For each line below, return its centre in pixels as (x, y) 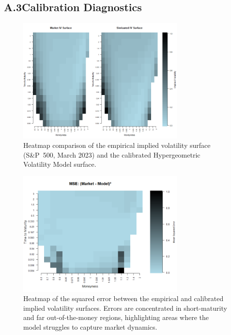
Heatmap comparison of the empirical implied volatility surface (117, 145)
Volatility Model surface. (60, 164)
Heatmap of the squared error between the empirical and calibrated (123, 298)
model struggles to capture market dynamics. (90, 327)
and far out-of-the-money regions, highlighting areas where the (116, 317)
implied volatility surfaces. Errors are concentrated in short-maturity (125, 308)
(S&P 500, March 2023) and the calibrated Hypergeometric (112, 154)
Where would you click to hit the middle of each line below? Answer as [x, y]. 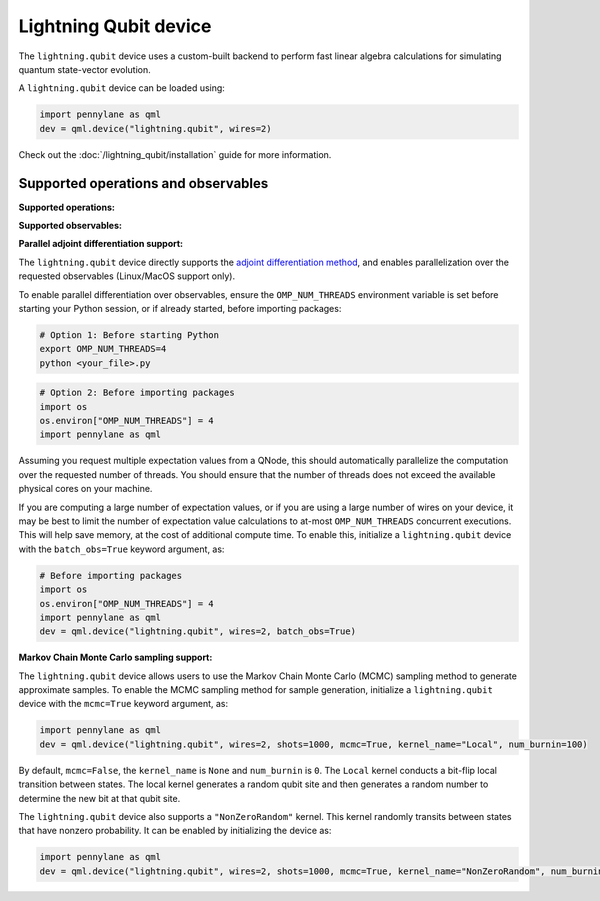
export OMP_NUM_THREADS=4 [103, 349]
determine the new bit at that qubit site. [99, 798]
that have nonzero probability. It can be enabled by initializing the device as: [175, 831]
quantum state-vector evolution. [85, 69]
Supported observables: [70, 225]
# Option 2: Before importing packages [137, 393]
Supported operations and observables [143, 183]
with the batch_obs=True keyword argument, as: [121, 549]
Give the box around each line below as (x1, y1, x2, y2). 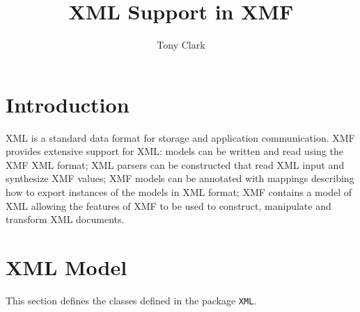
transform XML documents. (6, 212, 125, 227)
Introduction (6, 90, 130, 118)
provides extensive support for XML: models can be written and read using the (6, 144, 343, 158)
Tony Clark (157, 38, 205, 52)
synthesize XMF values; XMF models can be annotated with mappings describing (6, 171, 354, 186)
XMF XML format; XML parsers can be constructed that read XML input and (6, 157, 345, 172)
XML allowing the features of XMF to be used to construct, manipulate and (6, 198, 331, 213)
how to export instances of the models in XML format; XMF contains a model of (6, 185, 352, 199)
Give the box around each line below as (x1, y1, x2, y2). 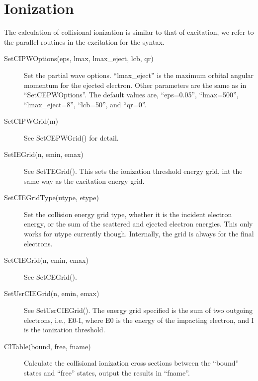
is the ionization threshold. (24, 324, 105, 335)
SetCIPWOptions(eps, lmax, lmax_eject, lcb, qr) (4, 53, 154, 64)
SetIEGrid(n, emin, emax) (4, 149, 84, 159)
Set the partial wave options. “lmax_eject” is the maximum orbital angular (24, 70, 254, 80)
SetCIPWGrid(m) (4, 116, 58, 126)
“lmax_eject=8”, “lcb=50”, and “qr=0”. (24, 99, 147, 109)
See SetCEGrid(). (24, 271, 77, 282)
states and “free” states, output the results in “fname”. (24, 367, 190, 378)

---

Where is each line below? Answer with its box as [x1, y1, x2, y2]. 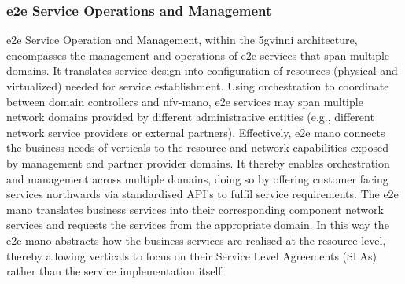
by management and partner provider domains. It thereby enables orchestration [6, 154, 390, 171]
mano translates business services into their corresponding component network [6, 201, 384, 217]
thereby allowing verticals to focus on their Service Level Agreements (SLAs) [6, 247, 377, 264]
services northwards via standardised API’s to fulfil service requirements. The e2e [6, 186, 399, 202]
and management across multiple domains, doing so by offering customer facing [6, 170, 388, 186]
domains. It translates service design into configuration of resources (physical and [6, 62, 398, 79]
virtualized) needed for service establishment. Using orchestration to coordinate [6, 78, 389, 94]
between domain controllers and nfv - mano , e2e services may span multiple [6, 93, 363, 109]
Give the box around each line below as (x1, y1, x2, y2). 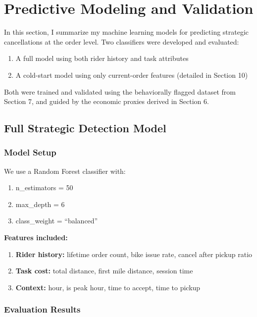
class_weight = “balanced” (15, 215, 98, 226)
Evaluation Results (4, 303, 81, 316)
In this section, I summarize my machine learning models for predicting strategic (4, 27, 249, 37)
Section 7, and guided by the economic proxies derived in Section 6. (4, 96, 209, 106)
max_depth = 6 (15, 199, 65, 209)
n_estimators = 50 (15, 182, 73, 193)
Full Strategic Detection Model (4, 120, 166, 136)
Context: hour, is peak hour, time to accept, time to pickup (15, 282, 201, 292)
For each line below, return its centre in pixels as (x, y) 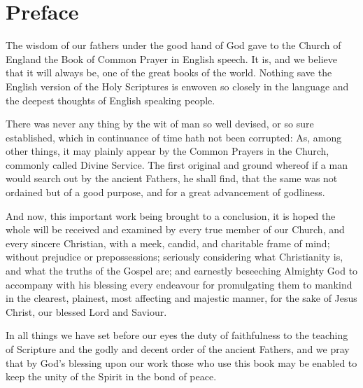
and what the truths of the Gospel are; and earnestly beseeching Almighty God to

## [What to do]
All lines with the word "implied" are needed; pull them from the entries and copy each.

## [Result of the exercise]
Heatmap comparison of the empirical implied volatility surface (117, 145)
implied volatility surfaces. Errors are concentrated in short-maturity (125, 308)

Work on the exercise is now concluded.